**What is being asked**: Leave the pictures out while you restate every entry below word for word.

═══ Information supplied

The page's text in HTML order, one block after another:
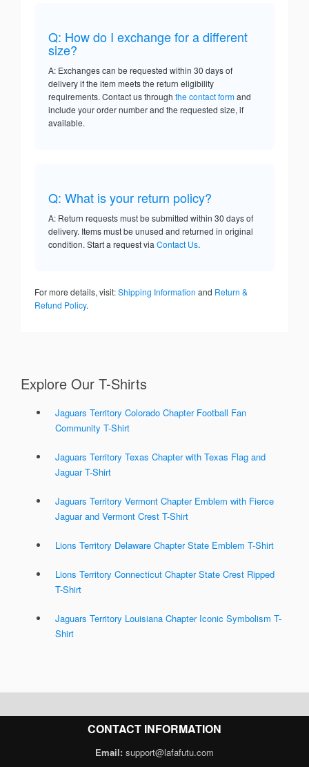
Q: How do I exchange for a different
size?
A: Exchanges can be requested within 30 days of
delivery if the item meets the return eligibility
requirements. Contact us through the contact formand
include your order number and the requested size, if
available.
Q: What is your return policy?
A: Return requests must be submitted within 30 days of
delivery. Items must be unused and returned in original
condition. Start a request via Contact Us.
For more details, visit:Shipping Information and Return &
Refund Policy.
Explore Our T-Shirts
Jaguars Territory Colorado Chapter Football Fan
Community T-Shirt
Jaguars Territory Texas Chapter with Texas Flag and
Jaguar T-Shirt
Jaguars Territory Vermont Chapter Emblem with Fierce
Jaguar and Vermont Crest T-Shirt
Lions Territory Delaware Chapter State Emblem T-Shirt
Lions Territory Connecticut Chapter State Crest Ripped
T-Shirt
Jaguars Territory Louisiana Chapter Iconic Symbolism T-
Shirt
CONTACT INFORMATION
Email: support@lafafutu.com
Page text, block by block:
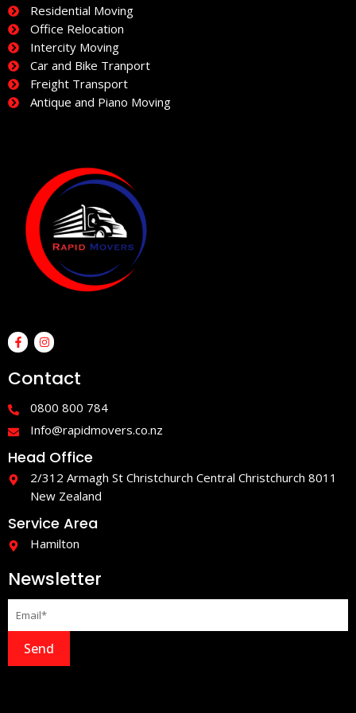
Residential Moving
Office Relocation
Intercity Moving
Car and Bike Tranport
Freight Transport
Antique and Piano Moving
a
c
b
o
-
f
n
s
a
g
a
Contact
0800 800 784
Info@rapidmovers.co.nz
Head Office
2/312 Armagh St Christchurch Central Christchurch 8011
New Zealand
Service Area
Hamilton
Newsletter
Send
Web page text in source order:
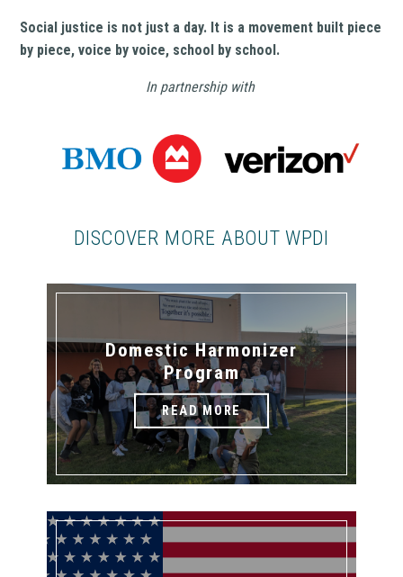
Social justice is not just a day. It is a movement built piece
by piece, voice by voice, school by school.
In partnership with
DISCOVER MORE ABOUT WPDI
Domestic Harmonizer
Program
READ MORE
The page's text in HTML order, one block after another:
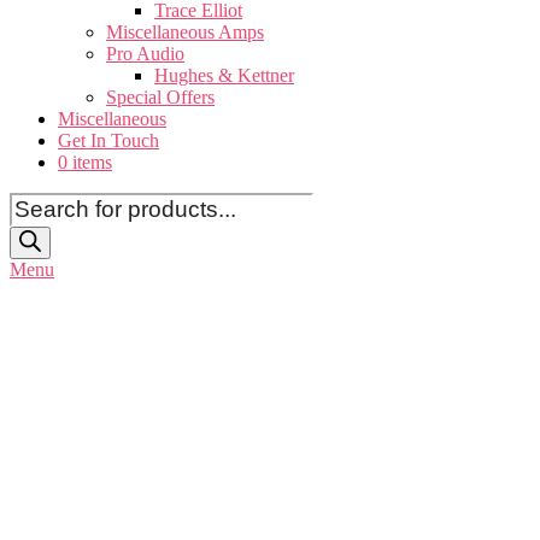
Trace Elliot
Miscellaneous Amps
Pro Audio
Hughes & Kettner
Special Offers
Miscellaneous
Get In Touch
0 items
Products
search
Menu
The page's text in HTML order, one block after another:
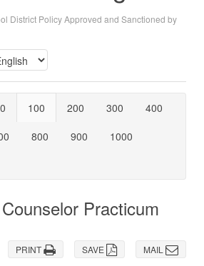
District Policy Approved and Sanctioned by
100 200 300
400
800 900
1000
Practicum
MAIL
SAVE
PRINT
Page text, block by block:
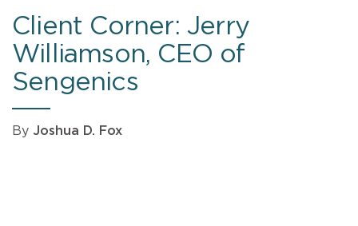
Client Corner: Jerry
Williamson, CEO of
Sengenics
By Joshua D. Fox
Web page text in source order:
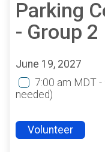
Parking
- Group 2
June 19, 2027
7:00 am MDT
needed)
Volunteer
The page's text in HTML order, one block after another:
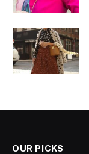
OUR PICKS
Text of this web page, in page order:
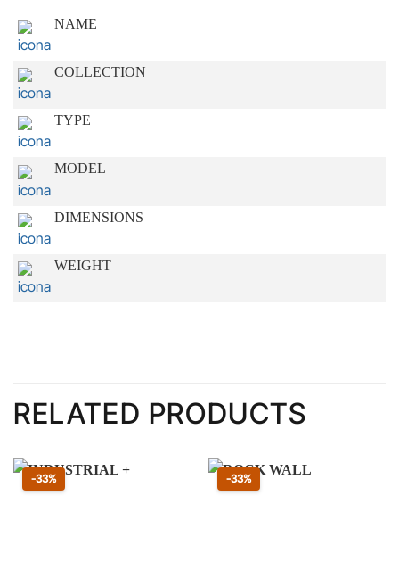
NAME
COLLECTION
TYPE
MODEL
DIMENSIONS
WEIGHT
RELATED PRODUCTS
-33%Sconto 33 percento -33%Sconto 33 percento
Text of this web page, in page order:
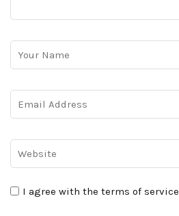
I agree with the terms of service
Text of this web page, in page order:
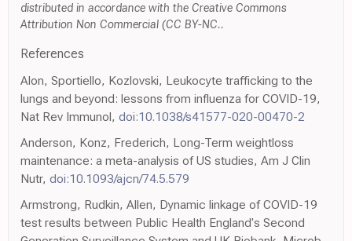
distributed in accordance with the Creative Commons
Attribution Non Commercial (CC BY-NC..
References
Alon, Sportiello, Kozlovski, Leukocyte trafficking to the
lungs and beyond: lessons from influenza for COVID-19,
Nat Rev Immunol, doi:10.1038/s41577-020-00470-2
Anderson, Konz, Frederich, Long-Term weightloss
maintenance: a meta-analysis of US studies, Am J Clin
Nutr, doi:10.1093/ajcn/74.5.579
Armstrong, Rudkin, Allen, Dynamic linkage of COVID-19
test results between Public Health England's Second
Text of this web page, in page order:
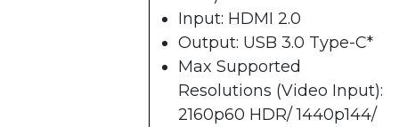
Input: HDMI 2.0
Output: USB 3.0 Type-C*
Max Supported
Resolutions (Video Input):
2160p60 HDR/ 1440p144/
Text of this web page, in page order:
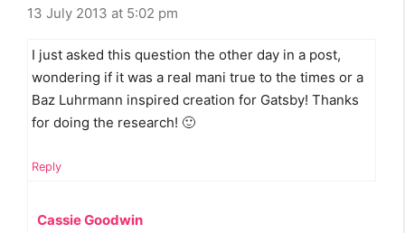
13 July 2013 at 5:02 pm
I just asked this question the other day in a post,
wondering if it was a real mani true to the times or a
Baz Luhrmann inspired creation for Gatsby! Thanks
for doing the research! 🙂
Reply
Cassie Goodwin
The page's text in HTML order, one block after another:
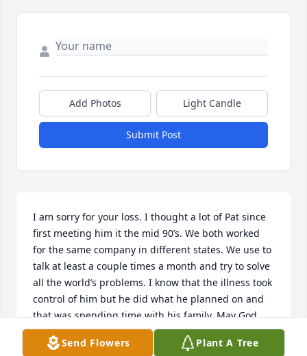
Add Photos Light Candle
Submit Post
I am sorry for your loss. I thought a lot of Pat since
first meeting him it the mid 90’s. We both worked
for the same company in different states. We use to
talk at least a couple times a month and try to solve
all the world’s problems. I know that the illness took
control of him but he did what he planned on and
that was spending time with his family. May God
give you peace with his passing for he is no longer
suffering.Send Flowers Plant A Tree
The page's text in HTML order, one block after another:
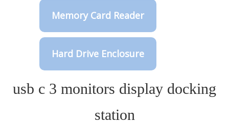
Memory Card Reader
Hard Drive Enclosure
usb c 3 monitors display docking
station
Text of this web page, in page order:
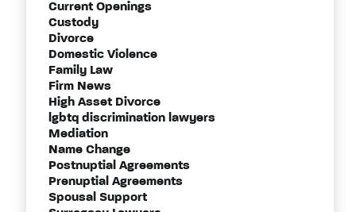
Current Openings
Custody
Divorce
Domestic Violence
Family Law
Firm News
High Asset Divorce
lgbtq discrimination lawyers
Mediation
Name Change
Postnuptial Agreements
Prenuptial Agreements
Spousal Support
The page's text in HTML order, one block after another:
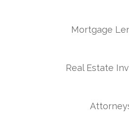
Mortgage
Real Estate
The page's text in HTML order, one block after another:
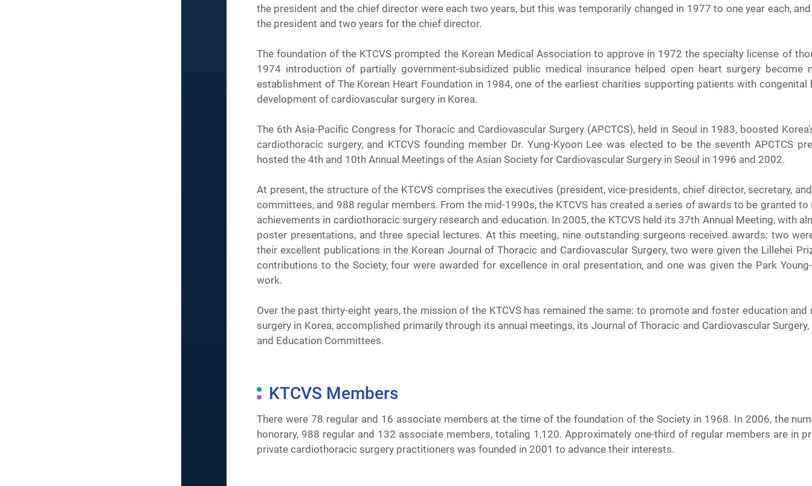
the president and the chief director were each two years, but this was temporarily changed in 1977 to one year each,
the president and two years for the chief director.
The foundation of the KTCVS prompted the Korean Medical Association to approve in 1972 the specialty license of
1974 introduction of partially government-subsidized public medical insurance helped open heart surgery become
establishment of The Korean Heart Foundation in 1984, one of the earliest charities supporting patients with congenital
development of cardiovascular surgery in Korea.
The 6th Asia-Pacific Congress for Thoracic and Cardiovascular Surgery (APCTCS), held in Seoul in 1983, boosted
cardiothoracic surgery, and KTCVS founding member Dr. Yung-Kyoon Lee was elected to be the seventh APCTCS
hosted the 4th and 10th Annual Meetings of the Asian Society for Cardiovascular Surgery in Seoul in 1996 and 2002.
At present, the structure of the KTCVS comprises the executives (president, vice-presidents, chief director, secretary,
committees, and 988 regular members. From the mid-1990s, the KTCVS has created a series of awards to be granted
achievements in cardiothoracic surgery research and education. In 2005, the KTCVS held its 37th Annual Meeting, with
poster presentations, and three special lectures. At this meeting, nine outstanding surgeons received awards: two
their excellent publications in the Korean Journal of Thoracic and Cardiovascular Surgery, two were given the Lillehei
contributions to the Society, four were awarded for excellence in oral presentation, and one was given the Park
work.
Over the past thirty-eight years, the mission of the KTCVS has remained the same: to promote and foster education
surgery in Korea, accomplished primarily through its annual meetings, its Journal of Thoracic and Cardiovascular
and Education Committees.
KTCVS Members
There were 78 regular and 16 associate members at the time of the foundation of the Society in 1968. In 2006, the
honorary, 988 regular and 132 associate members, totaling 1,120. Approximately one-third of regular members are in
private cardiothoracic surgery practitioners was founded in 2001 to advance their interests.
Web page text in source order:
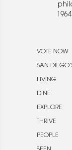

══════

**Response for this exercise**:
The page's text in HTML order, one block after another:
Q: How do I exchange for a different
size?
A: Exchanges can be requested within 30 days of
delivery if the item meets the return eligibility
requirements. Contact us through the contact formand
include your order number and the requested size, if
available.
Q: What is your return policy?
A: Return requests must be submitted within 30 days of
delivery. Items must be unused and returned in original
condition. Start a request via Contact Us.
For more details, visit:Shipping Information and Return &
Refund Policy.
Explore Our T-Shirts
Jaguars Territory Colorado Chapter Football Fan
Community T-Shirt
Jaguars Territory Texas Chapter with Texas Flag and
Jaguar T-Shirt
Jaguars Territory Vermont Chapter Emblem with Fierce
Jaguar and Vermont Crest T-Shirt
Lions Territory Delaware Chapter State Emblem T-Shirt
Lions Territory Connecticut Chapter State Crest Ripped
T-Shirt
Jaguars Territory Louisiana Chapter Iconic Symbolism T-
Shirt
CONTACT INFORMATION
Email: support@lafafutu.com
Page text, block by block:
Residential Moving
Office Relocation
Intercity Moving
Car and Bike Tranport
Freight Transport
Antique and Piano Moving
a
c
b
o
-
f
n
s
a
g
a
Contact
0800 800 784
Info@rapidmovers.co.nz
Head Office
2/312 Armagh St Christchurch Central Christchurch 8011
New Zealand
Service Area
Hamilton
Newsletter
Send
Web page text in source order:
Social justice is not just a day. It is a movement built piece
by piece, voice by voice, school by school.
In partnership with
DISCOVER MORE ABOUT WPDI
Domestic Harmonizer
Program
READ MORE
The page's text in HTML order, one block after another:
Trace Elliot
Miscellaneous Amps
Pro Audio
Hughes & Kettner
Special Offers
Miscellaneous
Get In Touch
0 items
Products
search
Menu
The page's text in HTML order, one block after another:
District Policy Approved and Sanctioned by
100 200 300
400
800 900
1000
Practicum
MAIL
SAVE
PRINT
Page text, block by block:
Client Corner: Jerry
Williamson, CEO of
Sengenics
By Joshua D. Fox
Web page text in source order:
Parking
- Group 2
June 19, 2027
7:00 am MDT
needed)
Volunteer
The page's text in HTML order, one block after another:
OUR PICKS
Text of this web page, in page order:
NAME
COLLECTION
TYPE
MODEL
DIMENSIONS
WEIGHT
RELATED PRODUCTS
-33%Sconto 33 percento -33%Sconto 33 percento
Text of this web page, in page order:
I agree with the terms of service
Text of this web page, in page order:
distributed in accordance with the Creative Commons
Attribution Non Commercial (CC BY-NC..
References
Alon, Sportiello, Kozlovski, Leukocyte trafficking to the
lungs and beyond: lessons from influenza for COVID-19,
Nat Rev Immunol, doi:10.1038/s41577-020-00470-2
Anderson, Konz, Frederich, Long-Term weightloss
maintenance: a meta-analysis of US studies, Am J Clin
Nutr, doi:10.1093/ajcn/74.5.579
Armstrong, Rudkin, Allen, Dynamic linkage of COVID-19
test results between Public Health England's Second
Text of this web page, in page order:
Input: HDMI 2.0
Output: USB 3.0 Type-C*
Max Supported
Resolutions (Video Input):
2160p60 HDR/ 1440p144/
Text of this web page, in page order:
13 July 2013 at 5:02 pm
I just asked this question the other day in a post,
wondering if it was a real mani true to the times or a
Baz Luhrmann inspired creation for Gatsby! Thanks
for doing the research! 🙂
Reply
Cassie Goodwin
The page's text in HTML order, one block after another:
Add Photos Light Candle
Submit Post
I am sorry for your loss. I thought a lot of Pat since
first meeting him it the mid 90’s. We both worked
for the same company in different states. We use to
talk at least a couple times a month and try to solve
all the world’s problems. I know that the illness took
control of him but he did what he planned on and
that was spending time with his family. May God
give you peace with his passing for he is no longer
suffering.Send Flowers Plant A Tree
The page's text in HTML order, one block after another:
Memory Card Reader
Hard Drive Enclosure
usb c 3 monitors display docking
station
Text of this web page, in page order:
Current Openings
Custody
Divorce
Domestic Violence
Family Law
Firm News
High Asset Divorce
lgbtq discrimination lawyers
Mediation
Name Change
Postnuptial Agreements
Prenuptial Agreements
Spousal Support
The page's text in HTML order, one block after another:
Mortgage
Real Estate
The page's text in HTML order, one block after another:
the president and the chief director were each two years, but this was temporarily changed in 1977 to one year each,
the president and two years for the chief director.
The foundation of the KTCVS prompted the Korean Medical Association to approve in 1972 the specialty license of
1974 introduction of partially government-subsidized public medical insurance helped open heart surgery become
establishment of The Korean Heart Foundation in 1984, one of the earliest charities supporting patients with congenital
development of cardiovascular surgery in Korea.
The 6th Asia-Pacific Congress for Thoracic and Cardiovascular Surgery (APCTCS), held in Seoul in 1983, boosted
cardiothoracic surgery, and KTCVS founding member Dr. Yung-Kyoon Lee was elected to be the seventh APCTCS
hosted the 4th and 10th Annual Meetings of the Asian Society for Cardiovascular Surgery in Seoul in 1996 and 2002.
At present, the structure of the KTCVS comprises the executives (president, vice-presidents, chief director, secretary,
committees, and 988 regular members. From the mid-1990s, the KTCVS has created a series of awards to be granted
achievements in cardiothoracic surgery research and education. In 2005, the KTCVS held its 37th Annual Meeting, with
poster presentations, and three special lectures. At this meeting, nine outstanding surgeons received awards: two
their excellent publications in the Korean Journal of Thoracic and Cardiovascular Surgery, two were given the Lillehei
contributions to the Society, four were awarded for excellence in oral presentation, and one was given the Park
work.
Over the past thirty-eight years, the mission of the KTCVS has remained the same: to promote and foster education
surgery in Korea, accomplished primarily through its annual meetings, its Journal of Thoracic and Cardiovascular
and Education Committees.
KTCVS Members
There were 78 regular and 16 associate members at the time of the foundation of the Society in 1968. In 2006, the
honorary, 988 regular and 132 associate members, totaling 1,120. Approximately one-third of regular members are in
private cardiothoracic surgery practitioners was founded in 2001 to advance their interests.
Web page text in source order:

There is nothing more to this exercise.